#### [YOUR TASK]
Verbatim reproduction of the entries is required; images must be omitted.

#### [SUPPLIED DATA]
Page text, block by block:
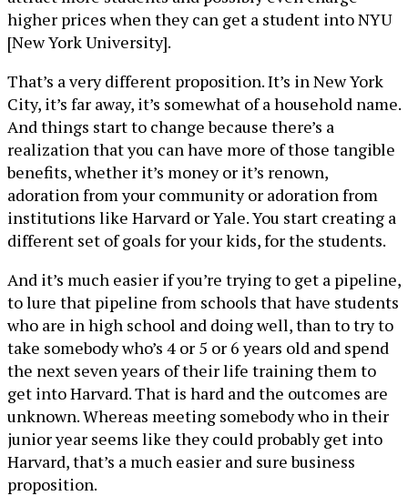
higher prices when they can get a student into NYU
[New York University].
That’s a very different proposition. It’s in New York
City, it’s far away, it’s somewhat of a household name.
And things start to change because there’s a
realization that you can have more of those tangible
benefits, whether it’s money or it’s renown,
adoration from your community or adoration from
institutions like Harvard or Yale. You start creating a
different set of goals for your kids, for the students.
And it’s much easier if you’re trying to get a pipeline,
to lure that pipeline from schools that have students
who are in high school and doing well, than to try to
take somebody who’s 4 or 5 or 6 years old and spend
the next seven years of their life training them to
get into Harvard. That is hard and the outcomes are
unknown. Whereas meeting somebody who in their
junior year seems like they could probably get into
Harvard, that’s a much easier and sure business
proposition.
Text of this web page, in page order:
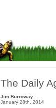
The Daily
Jim Burroway
January 28th, 2014
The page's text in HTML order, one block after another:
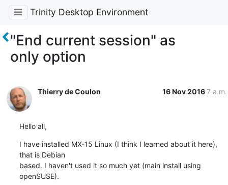
Trinity Desktop Environment
"End current session" as
only option
Thierry de Coulon 16 Nov 20167 a.m.
Hello all,
I have installed MX-15 Linux (I think I learned about it here),
that is Debian
based. I haven't used it so much yet (main install using
openSUSE).
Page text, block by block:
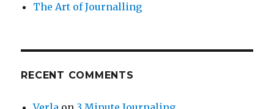
The Art of Journalling
RECENT COMMENTS
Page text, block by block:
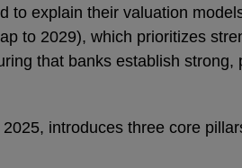
explain their valuation
to 2029), which prioritizes
that banks establish
introduces three core
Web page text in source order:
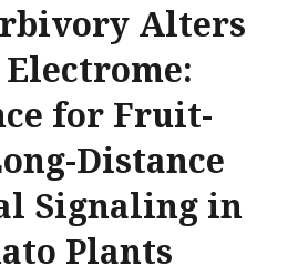
Alters
for Fruit-
Distance
Signaling in
Plants
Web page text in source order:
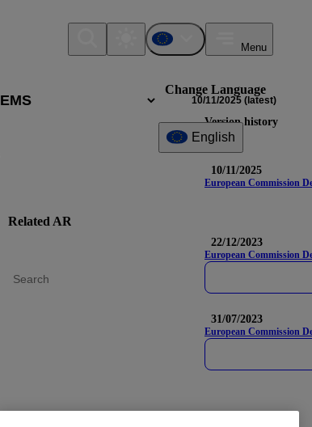
Change Language
English
Menu
10/11/2025 (latest)
Version history
10/11/2025
European Commission
22/12/2023
European Commission
31/07/2023
European Commission
Related AR
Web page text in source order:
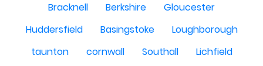
Bracknell
Berkshire
Gloucester
Huddersfield
Basingstoke
Loughborough
taunton
cornwall Southall
Lichfield
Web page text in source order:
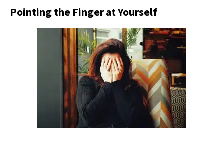
Pointing the Finger at Yourself
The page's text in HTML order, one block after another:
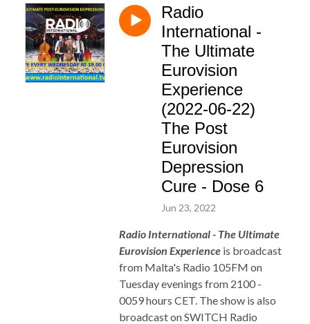
Radio
International -
The Ultimate
Eurovision
Experience
(2022-06-22)
The Post
Eurovision
Depression
Cure - Dose 6
Jun 23, 2022
Radio International - The Ultimate
Eurovision Experience is broadcast
from Malta's Radio 105FM on
Tuesday evenings from 2100 -
0059 hours CET. The show is also
broadcast on SWITCH Radio
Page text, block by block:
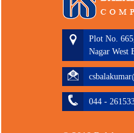
Plot No.
Nagar West
044 -
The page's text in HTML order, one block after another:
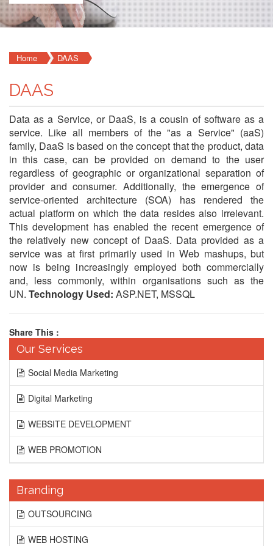
Home DAAS
DAAS
Data as a Service, or DaaS, is a cousin of software as a
service. Like all members of the "as a Service" (aaS)
family, DaaS is based on the concept that the product, data
in this case, can be provided on demand to the user
regardless of geographic or organizational separation of
provider and consumer. Additionally, the emergence of
service-oriented architecture (SOA) has rendered the
actual platform on which the data resides also irrelevant.
This development has enabled the recent emergence of
the relatively new concept of DaaS. Data provided as a
service was at first primarily used in Web mashups, but
now is being increasingly employed both commercially
and, less commonly, within organisations such as the
UN. Technology Used: ASP.NET, MSSQL
Share This :
Our Services
Social Media Marketing
Digital Marketing
WEBSITE DEVELOPMENT
WEB PROMOTION
Branding
OUTSOURCING
WEB HOSTING
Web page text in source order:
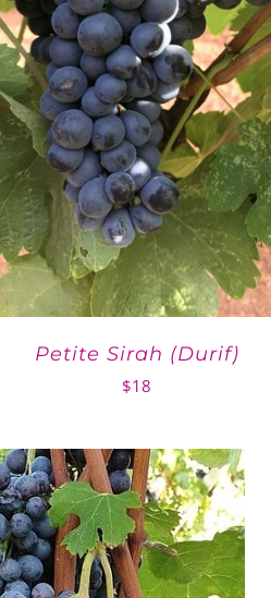
Petite Sirah (Durif)
$18
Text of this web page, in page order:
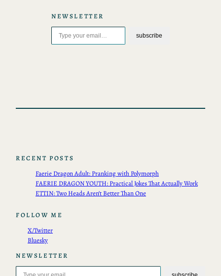
NEWSLETTER
Type your email…
subscribe
RECENT POSTS
Faerie Dragon Adult: Pranking with Polymorph
FAERIE DRAGON YOUTH: Practical Jokes That Actually Work
ETTIN: Two Heads Aren’t Better Than One
FOLLOW ME
X/Twitter
Bluesky
NEWSLETTER
Type your email…
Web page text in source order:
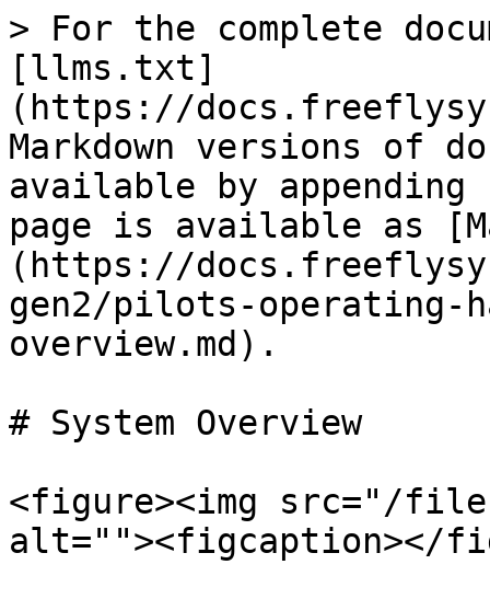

#### [EXERCISE ANSWER]
Page text, block by block:
higher prices when they can get a student into NYU
[New York University].
That’s a very different proposition. It’s in New York
City, it’s far away, it’s somewhat of a household name.
And things start to change because there’s a
realization that you can have more of those tangible
benefits, whether it’s money or it’s renown,
adoration from your community or adoration from
institutions like Harvard or Yale. You start creating a
different set of goals for your kids, for the students.
And it’s much easier if you’re trying to get a pipeline,
to lure that pipeline from schools that have students
who are in high school and doing well, than to try to
take somebody who’s 4 or 5 or 6 years old and spend
the next seven years of their life training them to
get into Harvard. That is hard and the outcomes are
unknown. Whereas meeting somebody who in their
junior year seems like they could probably get into
Harvard, that’s a much easier and sure business
proposition.
Text of this web page, in page order:
The Daily
Jim Burroway
January 28th, 2014
The page's text in HTML order, one block after another:
Trinity Desktop Environment
"End current session" as
only option
Thierry de Coulon 16 Nov 20167 a.m.
Hello all,
I have installed MX-15 Linux (I think I learned about it here),
that is Debian
based. I haven't used it so much yet (main install using
openSUSE).
Page text, block by block:
The Art of Journalling
RECENT COMMENTS
Page text, block by block:
explain their valuation
to 2029), which prioritizes
that banks establish
introduces three core
Web page text in source order:
Alters
for Fruit-
Distance
Signaling in
Plants
Web page text in source order:
Change Language
English
Menu
10/11/2025 (latest)
Version history
10/11/2025
European Commission
22/12/2023
European Commission
31/07/2023
European Commission
Related AR
Web page text in source order:
Bracknell
Berkshire
Gloucester
Huddersfield
Basingstoke
Loughborough
taunton
cornwall Southall
Lichfield
Web page text in source order:
Pointing the Finger at Yourself
The page's text in HTML order, one block after another:
Radio
International -
The Ultimate
Eurovision
Experience
(2022-06-22)
The Post
Eurovision
Depression
Cure - Dose 6
Jun 23, 2022
Radio International - The Ultimate
Eurovision Experience is broadcast
from Malta's Radio 105FM on
Tuesday evenings from 2100 -
0059 hours CET. The show is also
broadcast on SWITCH Radio
Page text, block by block:
Plot No.
Nagar West
044 -
The page's text in HTML order, one block after another:
Home DAAS
DAAS
Data as a Service, or DaaS, is a cousin of software as a
service. Like all members of the "as a Service" (aaS)
family, DaaS is based on the concept that the product, data
in this case, can be provided on demand to the user
regardless of geographic or organizational separation of
provider and consumer. Additionally, the emergence of
service-oriented architecture (SOA) has rendered the
actual platform on which the data resides also irrelevant.
This development has enabled the recent emergence of
the relatively new concept of DaaS. Data provided as a
service was at first primarily used in Web mashups, but
now is being increasingly employed both commercially
and, less commonly, within organisations such as the
UN. Technology Used: ASP.NET, MSSQL
Share This :
Our Services
Social Media Marketing
Digital Marketing
WEBSITE DEVELOPMENT
WEB PROMOTION
Branding
OUTSOURCING
WEB HOSTING
Web page text in source order:
Petite Sirah (Durif)
$18
Text of this web page, in page order:
NEWSLETTER
Type your email…
subscribe
RECENT POSTS
Faerie Dragon Adult: Pranking with Polymorph
FAERIE DRAGON YOUTH: Practical Jokes That Actually Work
ETTIN: Two Heads Aren’t Better Than One
FOLLOW ME
X/Twitter
Bluesky
NEWSLETTER
Type your email…
Web page text in source order:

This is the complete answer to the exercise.